Still thinking about joining one of the professional photography organizations and buy insurance through them. But that's not cheap either. I'll have to see how much income actually comes in from photography over the next few months and then see.


----------



## Zv (Feb 17, 2013)

Marsu42 said:


> Another question since I stayed clear of insurances so far: What happens if I actually loose something and the company has to replace it? Do say "No problem, no need for proof it was really stolen or it's a fraud attempt, here's your (insert value here) and have fun with it"? Does the insurance rate rise afterwards or (when) do they cancel the contract? Sorry if this sounds silly or naive, but I really have no experience with insurances at all.



Insurance companies used to ask you to report the loss to the police incase it's ever found and handed in. The police gave you a ref no. or a loss report number to give the insurance company along with details of the loss. However, since the advent of mobile phones, the police were getting too many calls about lost phones that they got a bit fed up and sometimes refused to issue a loss report. This was back when I worked for O2 in the UK (5 yrs ago). 

Dunno about cameras, but check with the insurer and read the terms and conditions very carefully. The bastards hide stipulations in there then when it comes to claiming they repudiate the claim and refer to you to said terms and conditions. 

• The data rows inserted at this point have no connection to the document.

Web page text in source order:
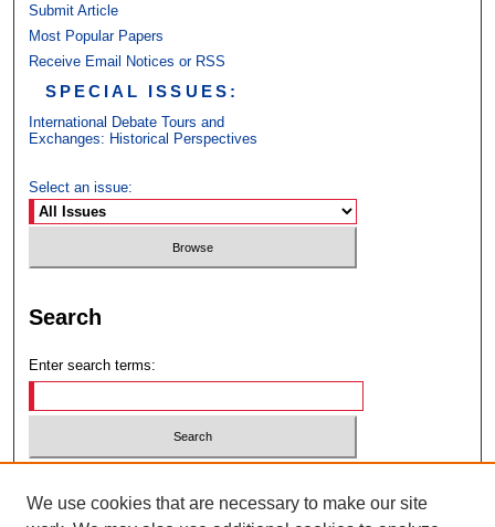
Submit Article
Most Popular Papers
Receive Email Notices or RSS
SPECIAL ISSUES:
International Debate Tours and
Exchanges: Historical Perspectives
Select an issue:
Search
Enter search terms:
We use cookies that are necessary to make our site
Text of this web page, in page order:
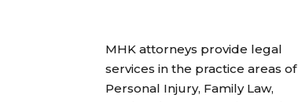
MHK attorneys provide legal
services in the practice areas of
Personal Injury, Family Law,
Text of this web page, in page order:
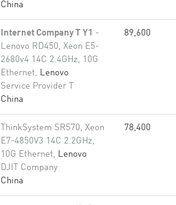
China
Internet Company T Y1 -
Lenovo RD450, Xeon E5-
2680v4 14C 2.4GHz, 10G
Ethernet, Lenovo
Service Provider T
China
89,600
ThinkSystem SR570, Xeon
E7-4850V3 14C 2.2GHz,
10G Ethernet, Lenovo
DJIT Company
China
78,400
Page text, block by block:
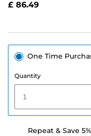
£ 86.49
One Time
Quantity
1
Repeat & Save 5%
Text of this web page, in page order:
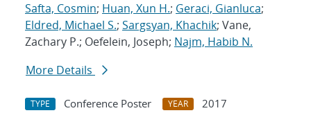
Safta, Cosmin; Huan, Xun H.; Geraci, Gianluca;
Eldred, Michael S.; Sargsyan, Khachik; Vane,
Zachary P.; Oefelein, Joseph; Najm, Habib N.
More Details
TYPE Conference Poster YEAR
2017
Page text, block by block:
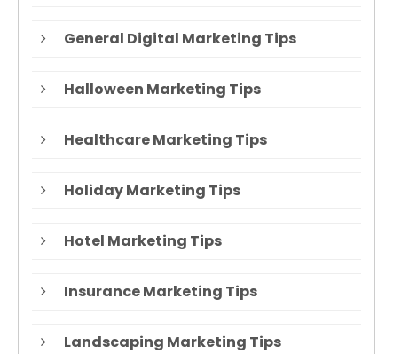
General Digital Marketing Tips
Halloween Marketing Tips
Healthcare Marketing Tips
Holiday Marketing Tips
Hotel Marketing Tips
Insurance Marketing Tips
Landscaping Marketing Tips
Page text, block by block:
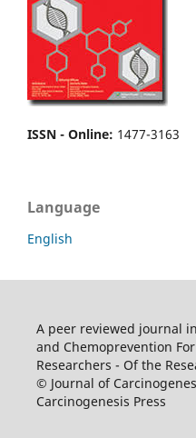
ISSN - Online: 1477-3163
Language
English
A peer reviewed journal
and Chemoprevention
Researchers - Of the
© Journal of
Carcinogenesis Press
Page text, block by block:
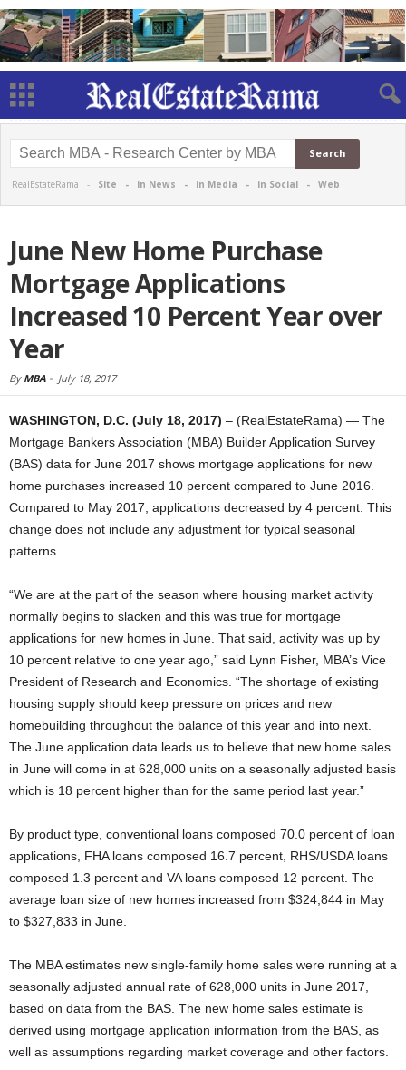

Sometimes you have to specify high value items like a DSLR and lens in the policy for an additional premium. This is actually a good idea otherwise you won't get the full value of the item back, just a limited sum. 

And then theres the excess. 

Seriously unless you are juggling lenses for a living I'd say insurance is a waste of money. Risk is always present no matter what we do. It's part of life. Insurance is like gambling. I bet so much that I will screw up. Ummm of course you will!!! Why pay for that! Buy new gear if and when jt breaks (rare). Or get it repaired. Or upgrade. Or cut your losses and pack it up and go home!


----------



## rolsskk (Feb 17, 2013)

I just want to footstomp something for everyone here with regards to insurance - just because your company says it's "insured" _does not mean_ it'll be covered! I say this because there are obvious limitations for policies such as homeowner/renter and auto polices where they'll be cover *IF* your gear is stolen *FROM* those locations. That being said, you typically need a Valuable Personal Property rider on your homeowner/renter's policy, where you specifically identify each and every item, by serial number (if applicable), for coverage in between the house and the car, as well as piece of mind. Aside from the information that I've provided the insurance company, I've got a PDF that has all of the pertinent information and pictures of the insured items, just in case.




Rienzphotoz said:


> Although I checked many places, I have not found anyone providing insurance for camera gear in Qatar ... does anyone here in Canon rumours know of any company providing insurance in Qatar?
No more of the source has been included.